LA TROPOÏDE



La dépravation des mœurs, la corruption du cœur humain, les égarements de l’esprit de l’homme, sont des textes tellement rebattus par nos rigoristes, que l’on croirait que le siècle actuel est l’abomination de la désolation ; car la langue française ne fournit aucune expression énergique que nos sermoneurs ne nous prodiguent. Cependant, si l’on veut jeter un coup d’œil impartial sur les siècles passés, sur ceux-là même qu’on nous offre pour modèles, je doute que l’on trouve beaucoup à regretter. Nos manières et nos mœurs, par exemple, valent bien celles du peuple de Dieu ; et je ne sais ce que diraient nos déclamateurs, s’ils voyaient parmi nous une corruption aussi sale que celle qui se rapproche du beau siècle des Patriarches.

Je veux que les lois de Moïse aient été sages, justes, bienfaisantes ; mais ces lois assises sur le Tabernacle, et dont le but paraît avoir été de lier la société des Hébreux entre eux par la société de l’homme avec Dieu, prouvent invinciblement que ce peuple élu, chéri, préféré, était bien plus infirme que tout autre, comme nous le démontrerons dans la suite de cet article.

On ne réfléchit point assez que tout est relatif. Aucun établissement ne peut marcher selon l’esprit de son institution, s’il n’est dirigé par la loi du devoir, qui n’est autre chose que le sentiment de ce devoir. Le véritable ressort de l’autorité est dans l’opinion et dans le cœur des sujets ; d’où il suit que rien ne peut suppléer aux mœurs pour le maintien du gouvernement ; il n’y a que les gens de bien qui sachent administrer les lois, mais il n’y a que les honnêtes gens qui sachent véritablement leur obéir. Car, outre qu’il est très-facile de les éluder, outre que ceux dont elles sont l’unique conscience sont très-loin de la vertu et même de la probité, celui qui brave les remords sait braver les supplices, châtiment bien moins long que le premier, auquel on peut d’ailleurs toujours espérer d’échapper. Mais quand l’espoir de l’impunité suffit pour encourager à enfreindre la loi, et quand on est content pourvu qu’on l’ait éludée, l’intérêt général n’est plus celui de personne, et tous les intérêts particuliers se réunissent contre lui ; les vices ont alors infiniment plus de force pour énerver les lois, que les lois pour réprimer les vices. On finit par n’obéir au législateur qu’en apparence. À cette époque, les meilleures lois sont les plus funestes, puisque, si elles n’existaient pas, elles seraient une ressource que l’on aurait encore. Faible ressource cependant ! car les lois plus multipliées sont plus méprisées, et de nouveaux surveillants deviennent autant de nouveaux infracteurs.
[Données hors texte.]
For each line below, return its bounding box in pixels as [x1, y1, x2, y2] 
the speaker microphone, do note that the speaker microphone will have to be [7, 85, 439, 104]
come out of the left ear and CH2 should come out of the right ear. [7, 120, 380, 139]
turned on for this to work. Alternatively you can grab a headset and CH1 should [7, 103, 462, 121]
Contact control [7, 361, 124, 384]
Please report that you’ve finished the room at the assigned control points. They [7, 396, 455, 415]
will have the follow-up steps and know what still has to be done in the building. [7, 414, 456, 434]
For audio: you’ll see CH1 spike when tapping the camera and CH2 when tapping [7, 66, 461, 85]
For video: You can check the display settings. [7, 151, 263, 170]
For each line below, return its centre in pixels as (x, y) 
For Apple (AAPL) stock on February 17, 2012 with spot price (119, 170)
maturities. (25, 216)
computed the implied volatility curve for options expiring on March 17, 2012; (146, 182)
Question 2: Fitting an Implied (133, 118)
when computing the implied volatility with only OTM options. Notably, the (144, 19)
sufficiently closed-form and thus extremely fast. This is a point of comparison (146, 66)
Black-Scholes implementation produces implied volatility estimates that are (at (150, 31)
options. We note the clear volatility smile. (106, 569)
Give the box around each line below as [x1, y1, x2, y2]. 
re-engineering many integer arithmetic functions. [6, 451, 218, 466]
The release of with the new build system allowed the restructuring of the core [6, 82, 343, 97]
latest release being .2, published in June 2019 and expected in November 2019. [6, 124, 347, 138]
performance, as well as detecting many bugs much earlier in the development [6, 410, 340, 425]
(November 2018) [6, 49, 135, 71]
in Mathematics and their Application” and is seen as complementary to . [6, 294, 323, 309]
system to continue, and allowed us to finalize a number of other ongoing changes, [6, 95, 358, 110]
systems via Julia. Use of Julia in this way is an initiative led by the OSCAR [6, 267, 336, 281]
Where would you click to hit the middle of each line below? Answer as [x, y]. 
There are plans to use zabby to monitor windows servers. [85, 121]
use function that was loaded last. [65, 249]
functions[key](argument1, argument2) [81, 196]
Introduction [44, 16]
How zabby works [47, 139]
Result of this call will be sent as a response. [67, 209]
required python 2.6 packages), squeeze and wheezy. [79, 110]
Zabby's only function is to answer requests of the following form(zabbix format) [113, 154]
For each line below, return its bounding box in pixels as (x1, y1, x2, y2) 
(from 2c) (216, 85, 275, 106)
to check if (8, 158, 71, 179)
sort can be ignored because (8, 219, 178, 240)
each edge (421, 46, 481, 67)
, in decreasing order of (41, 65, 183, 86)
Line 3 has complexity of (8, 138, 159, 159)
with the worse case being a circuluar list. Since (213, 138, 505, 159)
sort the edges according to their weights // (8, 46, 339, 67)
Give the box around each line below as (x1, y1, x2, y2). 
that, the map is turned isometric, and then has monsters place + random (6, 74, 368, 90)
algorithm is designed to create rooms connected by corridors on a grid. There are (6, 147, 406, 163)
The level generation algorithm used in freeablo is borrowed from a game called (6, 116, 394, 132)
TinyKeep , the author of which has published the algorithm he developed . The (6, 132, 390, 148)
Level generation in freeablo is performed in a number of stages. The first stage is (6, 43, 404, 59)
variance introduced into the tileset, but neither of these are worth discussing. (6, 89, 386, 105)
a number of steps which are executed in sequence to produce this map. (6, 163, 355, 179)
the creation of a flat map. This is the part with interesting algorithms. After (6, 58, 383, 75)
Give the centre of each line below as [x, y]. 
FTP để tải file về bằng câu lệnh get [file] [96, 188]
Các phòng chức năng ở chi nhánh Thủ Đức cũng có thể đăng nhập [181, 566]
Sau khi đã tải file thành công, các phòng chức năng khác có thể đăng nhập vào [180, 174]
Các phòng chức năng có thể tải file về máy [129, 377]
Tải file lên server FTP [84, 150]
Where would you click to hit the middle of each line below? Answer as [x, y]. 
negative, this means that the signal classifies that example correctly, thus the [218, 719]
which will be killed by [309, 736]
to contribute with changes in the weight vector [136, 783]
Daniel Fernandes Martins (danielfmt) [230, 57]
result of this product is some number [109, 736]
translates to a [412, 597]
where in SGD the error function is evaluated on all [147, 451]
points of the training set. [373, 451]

L’influence des lois est donc toujours proportionnelle à celle des mœurs ; c’est une vérité connue et incontestable ; mais ce mot de mœurs est bien vague, et demanderait une définition.

Les mœurs sont et doivent être très-variables d’une contrée à l’autre, absolument relatives à l’esprit national et à la nature du gouvernement. Le caractère des administrateurs y influe beaucoup aussi, et c’est dans ces rapports qu’il faut les envisager. Si le prix de la vertu, par exemple, est celui du brigandage ; si les hommes vils sont accrédités, les dignités prostituées, le pouvoir ravalé par ses dispensateurs, les honneurs déshonorés, il est certain que la contagion gagnera tous les jours, que le peuple s’écriera en gémissant : Mes maux ne viennent que de ceux que je paie pour m’en garantir ; et que, pour s’étourdir, il se précipitera dans la corruption que l’on provoquera de toutes parts pour étouffer ses murmures.
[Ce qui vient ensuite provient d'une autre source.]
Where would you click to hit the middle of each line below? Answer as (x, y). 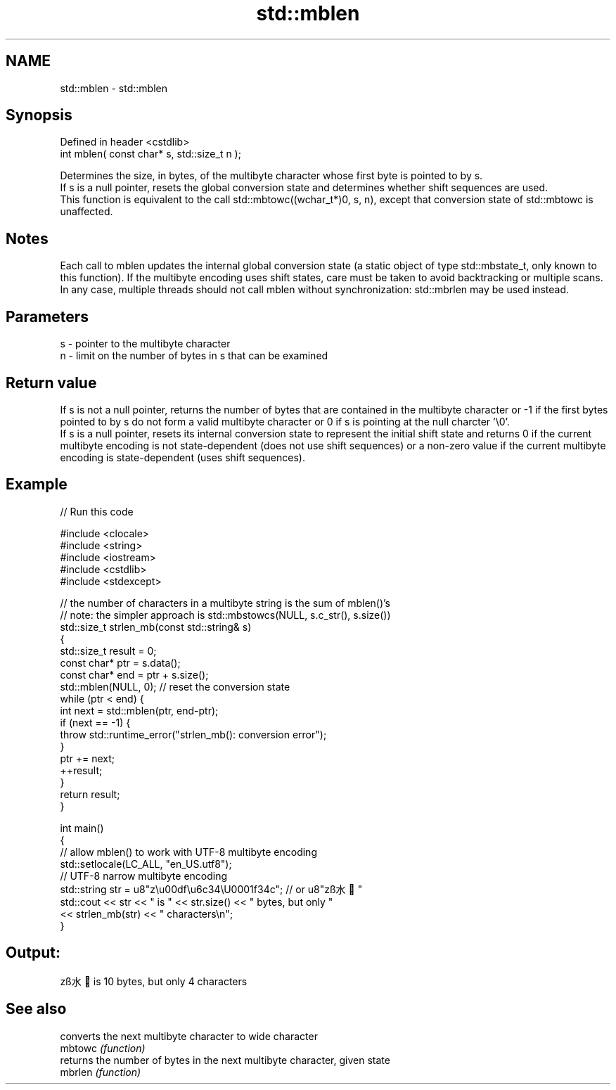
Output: (33, 953)
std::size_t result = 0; (108, 650)
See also (36, 1009)
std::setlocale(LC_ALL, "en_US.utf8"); (146, 864)
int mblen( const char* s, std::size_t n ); (150, 154)
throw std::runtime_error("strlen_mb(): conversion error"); (193, 734)
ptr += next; (88, 758)
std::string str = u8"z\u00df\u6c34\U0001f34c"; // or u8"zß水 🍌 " (211, 889)
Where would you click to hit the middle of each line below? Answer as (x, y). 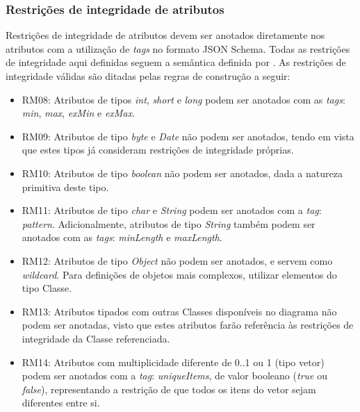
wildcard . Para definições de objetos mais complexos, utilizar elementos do (179, 274)
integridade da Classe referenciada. (96, 338)
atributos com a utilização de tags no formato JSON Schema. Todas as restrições (178, 48)
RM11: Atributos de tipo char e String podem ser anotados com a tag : (172, 210)
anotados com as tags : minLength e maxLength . (122, 237)
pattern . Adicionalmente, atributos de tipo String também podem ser (169, 223)
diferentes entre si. (61, 403)
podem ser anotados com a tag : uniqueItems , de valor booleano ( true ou (174, 376)
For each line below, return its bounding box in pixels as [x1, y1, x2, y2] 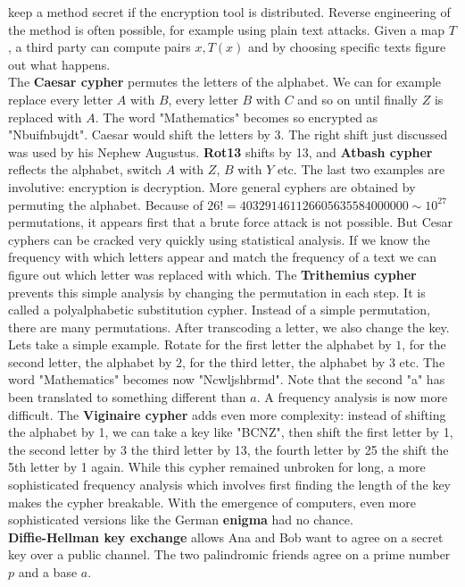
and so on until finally [297, 89, 418, 108]
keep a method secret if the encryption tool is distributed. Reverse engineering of [8, 3, 451, 21]
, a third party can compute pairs [8, 38, 191, 56]
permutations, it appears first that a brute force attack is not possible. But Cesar [8, 213, 453, 231]
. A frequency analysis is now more [256, 388, 448, 407]
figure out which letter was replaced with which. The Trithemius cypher [8, 264, 417, 283]
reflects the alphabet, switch [8, 160, 162, 179]
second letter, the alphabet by [8, 352, 172, 371]
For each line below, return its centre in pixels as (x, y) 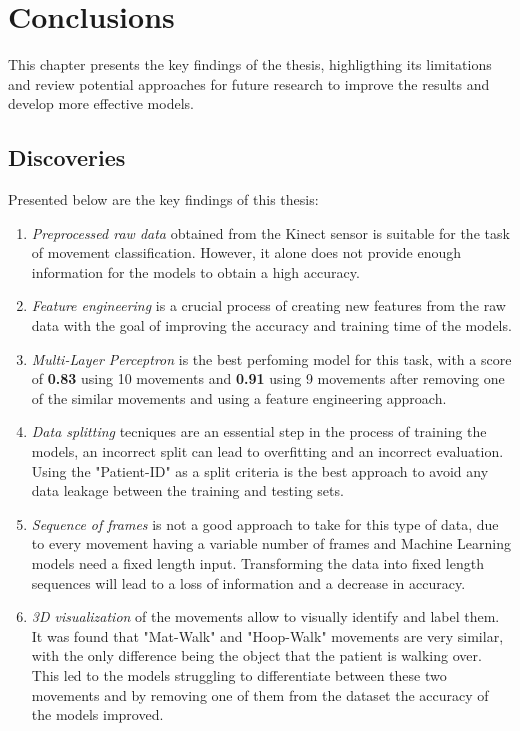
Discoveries (67, 157)
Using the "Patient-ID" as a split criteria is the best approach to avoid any (260, 470)
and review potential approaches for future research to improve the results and (249, 83)
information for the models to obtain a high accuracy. (195, 271)
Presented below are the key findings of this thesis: (163, 199)
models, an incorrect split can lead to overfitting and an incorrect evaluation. (267, 451)
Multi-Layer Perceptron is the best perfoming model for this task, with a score (271, 358)
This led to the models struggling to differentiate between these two (239, 674)

Si, au contraire, les dépositaires de l’autorité dédaignent l’art ténébreux de la corruption, n’attendent leurs succès que de leurs efforts, et la faveur publique que de leur succès, les mœurs seront bonnes, et suppléeront au génie du chef ; car, plus l’esprit public a de ressorts, et moins les talents sont nécessaires. L’ambition même est mieux servie par le devoir que par l’usurpation, et le peuple, convaincu que ses chefs ne travaillent que pour son bonheur, les dispense par sa docilité de travailler à l’affermissement du pouvoir.

J’ai dit que les mœurs devaient être relatives à la nature du gouvernement ; c’est donc encore sous ce point de vue qu’il en faut juger. En effet, dans une république qui ne peut subsister que par l’économie, la simplicité, la frugalité, la tolérance, l’esprit d’ordre, d’intérêt, d’avarice même, doit dominer, et l’État sera en danger, lorsque le luxe viendra polir et corrompre les mœurs.
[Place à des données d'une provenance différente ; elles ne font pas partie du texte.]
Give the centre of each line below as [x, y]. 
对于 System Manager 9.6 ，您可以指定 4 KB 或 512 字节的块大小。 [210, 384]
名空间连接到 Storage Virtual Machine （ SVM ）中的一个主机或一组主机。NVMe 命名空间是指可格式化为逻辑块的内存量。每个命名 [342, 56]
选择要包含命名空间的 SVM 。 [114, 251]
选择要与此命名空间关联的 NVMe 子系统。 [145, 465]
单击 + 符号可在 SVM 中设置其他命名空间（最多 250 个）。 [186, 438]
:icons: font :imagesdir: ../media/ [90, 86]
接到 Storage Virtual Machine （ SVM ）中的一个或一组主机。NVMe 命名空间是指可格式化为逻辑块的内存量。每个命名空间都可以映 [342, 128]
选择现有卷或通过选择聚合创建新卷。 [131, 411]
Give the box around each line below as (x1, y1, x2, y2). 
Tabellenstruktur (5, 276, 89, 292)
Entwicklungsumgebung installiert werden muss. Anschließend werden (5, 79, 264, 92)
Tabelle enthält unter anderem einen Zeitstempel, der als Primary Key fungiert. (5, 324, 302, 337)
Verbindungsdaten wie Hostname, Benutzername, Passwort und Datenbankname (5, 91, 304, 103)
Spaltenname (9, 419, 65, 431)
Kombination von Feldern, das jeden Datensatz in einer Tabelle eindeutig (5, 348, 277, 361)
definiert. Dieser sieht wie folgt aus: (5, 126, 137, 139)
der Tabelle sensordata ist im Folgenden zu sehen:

Dans une monarchie limitée, au contraire, la liberté sera regardée comme un si grand bien, et comme un bien toujours si menacé, que toute guerre, toute opération entreprise pour la soutenir, pour étendre ou défendre la gloire nationale, ne trouvera que peu de contradicteurs. Le peuple sera fier, généreux, opiniâtre ; et la débauche et le luxe le plus effréné n’énerveront pas l’esprit public.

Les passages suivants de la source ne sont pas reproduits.